The crowd of fashion insiders got pretty comfortable, too. The show was held on docks along the Seine, and the crowd of tightly wound editors, stylists and journalists sipped beer from the can and dangled their feet over the river as they waited for the show to start.

LOUIS VUITTON

The luxury supernova looked east with a collection of sumptuous travel pieces embellished with Chinese touches that appeared aimed at its growing Asian customer base.

Quilted blazers were made of luminous silks, and whiskered Chinese dragons dressed up the leather totes and other accessories that are one of the historic trunk maker’s main cash cows. Models sported temporary tattoos of Chinese zodiac signs — sometimes intermingled with Vuitton’s interlocking LV symbols — on their necks and calves, and their translucent button-down shirts were printed with similar tattoo designs.

“China is becoming really important,” menswear designer Paul Helbers told The AP in a preview of the collection — which was built, he said, partly around the sartorial style of high-rollers at Shanghai casinos.
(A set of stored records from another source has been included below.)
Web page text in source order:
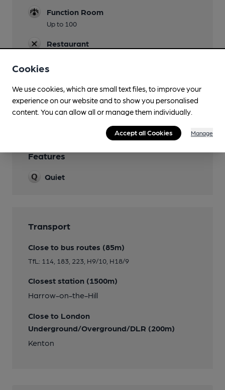
Function Room
Up to 100
Restaurant
Smoking
Wi Fi
Features
Quiet
Transport
Close to bus routes (85m)
TfL: 114, 183, 223, H9/10, H18/9
Closest station (1500m)
Harrow-on-the-Hill
Close to London
Underground/Overground/DLR (200m)
Kenton
Cookies
We use cookies, which are small text files, to improve your
experience on our website and to show you personalised
content. You can allow all or manage them individually.
Accept all Cookies Manage
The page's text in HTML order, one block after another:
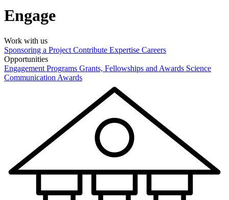
Engage
Work with us
Sponsoring a Project Contribute Expertise Careers
Opportunities
Engagement Programs Grants, Fellowships and Awards Science
Communication Awards
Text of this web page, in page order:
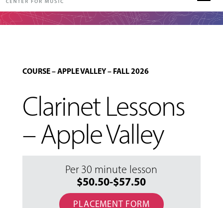
COURSE–APPLE VALLEY– FALL 2026
Clarinet Lessons
– Apple Valley
Per 30 minute lesson
$50.50-$57.50
PLACEMENT FORM
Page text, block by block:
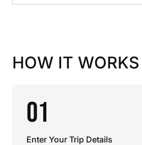
HOW IT WORKS
01
Enter Your Trip Details
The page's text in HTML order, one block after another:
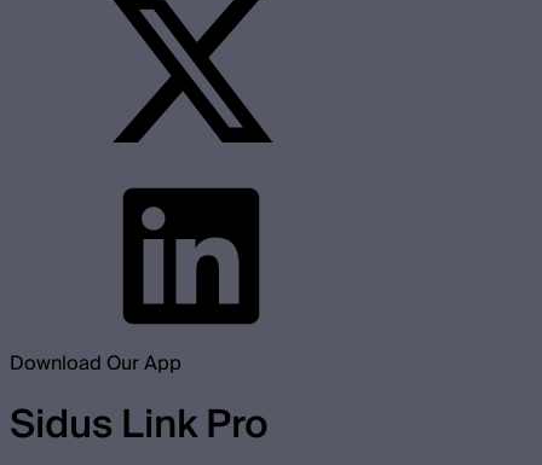
Download Our App
Sidus Link Pro
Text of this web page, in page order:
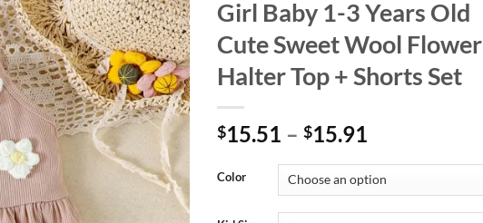
Girl Baby 1-3 Years Old
Cute Sweet Wool Flower
Halter Top + Shorts Set
$15.51 – $15.91
Color

Helbers cited Amazon skydivers and Scandinavian midsummer revelers as his other main references for the collection.

“It’s about the idea of travel without leaving home, (made for) the digital bohemian who travels while staying behind his computer screen,” he said.
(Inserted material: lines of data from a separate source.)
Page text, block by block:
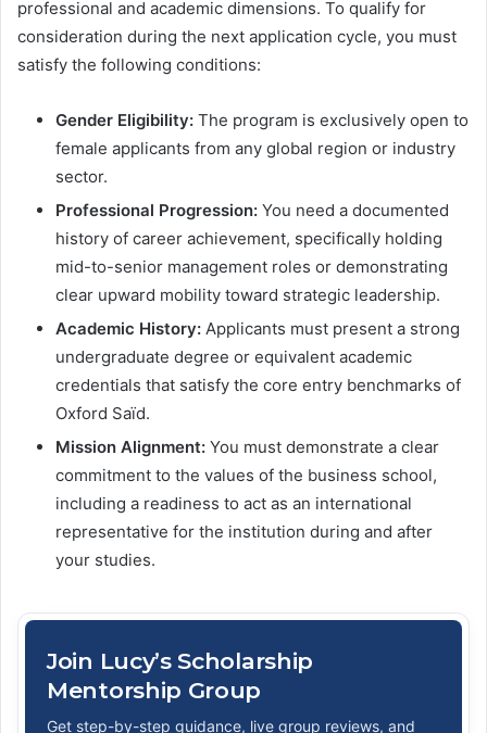
professional and academic dimensions. To qualify for
consideration during the next application cycle, you must
satisfy the following conditions:
Gender Eligibility: The program is exclusively open to
female applicants from any global region or industry
sector.
Professional Progression: You need a documented
history of career achievement, specifically holding
mid-to-senior management roles or demonstrating
clear upward mobility toward strategic leadership.
Academic History: Applicants must present a strong
undergraduate degree or equivalent academic
credentials that satisfy the core entry benchmarks of
Oxford Saïd.
Mission Alignment: You must demonstrate a clear
commitment to the values of the business school,
including a readiness to act as an international
representative for the institution during and after
your studies.
Join Lucy’s Scholarship
Mentorship Group
Get step-by-step guidance, live group reviews, and
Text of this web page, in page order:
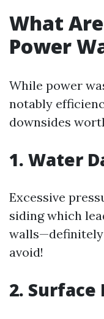
What
Power
While power
notably
downsides
1. Water
Excessive
siding which
avoid!
2. Surface
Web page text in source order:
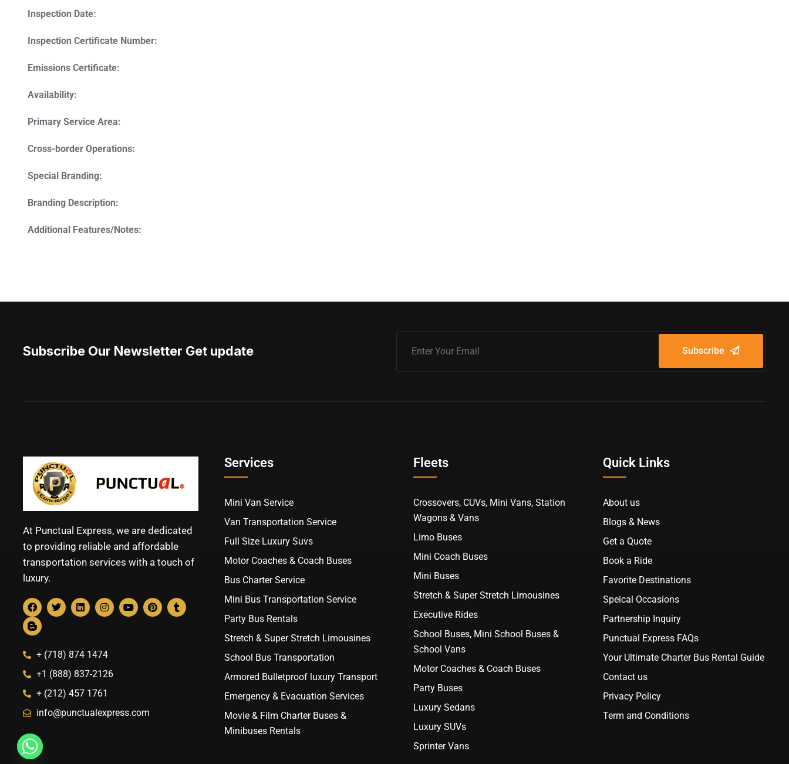
Inspection Date:
Inspection Certificate Number:
Emissions Certificate:
Availability:
Primary Service Area:
Cross-border Operations:
Special Branding:
Branding Description:
Additional Features/Notes:
Subscribe Our Newsletter Get update Subscribe
At Punctual Express, we are dedicated
to providing reliable and affordable
transportation services with a touch of
luxury.
+ (718) 874 1474
+1 (888) 837-2126
+ (212) 457 1761
info@punctualexpress.com
Services
Mini Van Service
Van Transportation Service
Full Size Luxury Suvs
Motor Coaches & Coach Buses
Bus Charter Service
Mini Bus Transportation Service
Party Bus Rentals
Stretch & Super Stretch Limousines
School Bus Transportation
Armored Bulletproof luxury Transport
Emergency & Evacuation Services
Movie & Film Charter Buses &
Minibuses Rentals
Fleets
Crossovers, CUVs, Mini Vans, Station
Wagons & Vans
Limo Buses
Mini Coach Buses
Mini Buses
Stretch & Super Stretch Limousines
Executive Rides
School Buses, Mini School Buses &
School Vans
Motor Coaches & Coach Buses
Party Buses
Luxury Sedans
Luxury SUVs
Sprinter Vans
Quick Links
About us
Blogs & News
Get a Quote
Book a Ride
Favorite Destinations
Speical Occasions
Partnership Inquiry
Punctual Express FAQs
Your Ultimate Charter Bus Rental Guide
Contact us
Privacy Policy
Term and Conditions

Made largely out of feather-light nylon and silk, the collection is meant to be packed. One jacket, in lizard skin nylon print, transformed into a lightweight backpack when folded, origami-style. Feather-light cotton scarves were wrapped around the models’ waists in guise of belts.

New York-based tattoo artist Scott Campbell was behind the Chinese tattoo prints that dressed up the scarves, shirts, totes and models. A close personal friend of Marc Jacobs — the Vuitton creative director who oversees all the label’s collections — Campbell did 29 out of Jacobs’ 31 tattoos, the designer said.
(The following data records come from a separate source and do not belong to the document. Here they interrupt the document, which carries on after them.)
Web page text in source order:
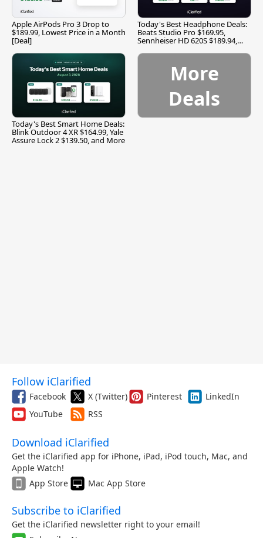
Apple AirPods Pro 3 Drop to
$189.99, Lowest Price in a Month
[Deal]
Today's Best Headphone Deals:
Beats Studio Pro $169.95,
Sennheiser HD 620S $189.94,
Today's Best Smart Home Deals:
Blink Outdoor 4 XR $164.99, Yale
Assure Lock 2 $139.50, and More
More
Deals
Follow iClarified
Facebook X (Twitter) Pinterest
LinkedIn
YouTube
RSS
Download iClarified
Get the iClarified app for iPhone, iPad, iPod touch, Mac, and
Apple Watch!
App Store
Mac App Store
Subscribe to iClarified
Get the iClarified newsletter right to your email!
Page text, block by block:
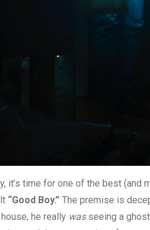
it’s time for one of the best
“Good Boy.” The premise is
he really wasseeing a
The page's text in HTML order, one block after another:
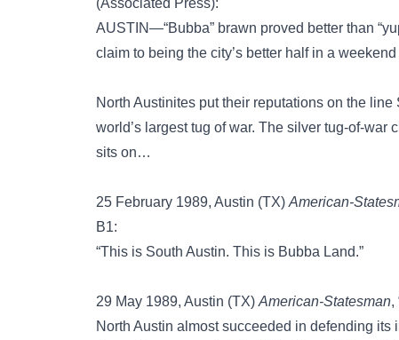
(Associated Press):
AUSTIN—“Bubba” brawn proved better than
claim to being the city’s better half in a
North Austinites put their reputations on the
world’s largest tug of war. The silver tug-of-
sits on…
25 February 1989, Austin (TX) American-
B1:
“This is South Austin. This is Bubba Land.”
29 May 1989, Austin (TX) American-Statesman,
North Austin almost succeeded in defending
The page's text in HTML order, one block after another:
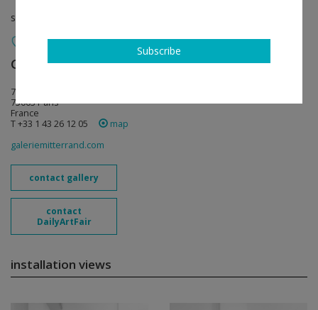
solo show
Galerie Mitterrand follow
79, rue du Temple
75003 Paris
France
T +33 1 43 26 12 05
map
galeriemitterrand.com
contact gallery
contact
DailyArtFair
installation views
Subscribe
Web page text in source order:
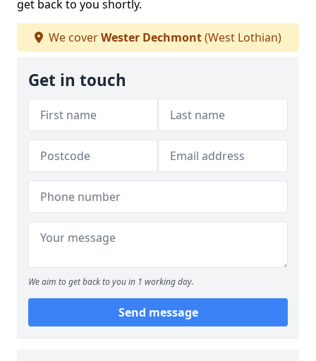
get back to you shortly.
We coverWester Dechmont(West Lothian)
Get in touch
We aim to get back to you in 1 working day.
Send message

Still, Jacobs balked at the idea that the Chinese imagery was aimed at seducing the burgeoning Asian luxury market.

“China is obviously a great market and everyone talks about the modernity and the interest of it … but I think probably the least appealing thing to the Chinese market is any kind of Asian reference,” Jacobs said in a backstage interview. “It wasn’t about appealing from a business point of view.”

ISSEY MIYAKE

In the list of collections with the most bizarre inspirations, Miyake’s trout-themed show ranked right up there.

The house’s zany, brainy designer Dai Fujiwara said he’d looked for inspiration back to the summers of his youth, which he spent his splashing around in rivers and streams, unsuccessfully stalking trout.

“They were so fast, at the same time cautious and patient and foxy and careful,” Fujiwara told The AP in a preview. “I like the character of this fish.”

Fujiwara delivered boxy suits with red and orange dots that mimicked the trout’s spotted camouflage and bow-ties studded with tackle. A button-down shirt was fitted out with a red pocket perfect for storing fishing paraphernalia, and a pleated nylon vest mirrored the ever-changing shades of trout’s scales.

The collection was rife with the sorts of unostentatious sartorial details that don’t shine on the catwalk, like hidden pockets and innovative fabric with chalk stripes that fade in and out.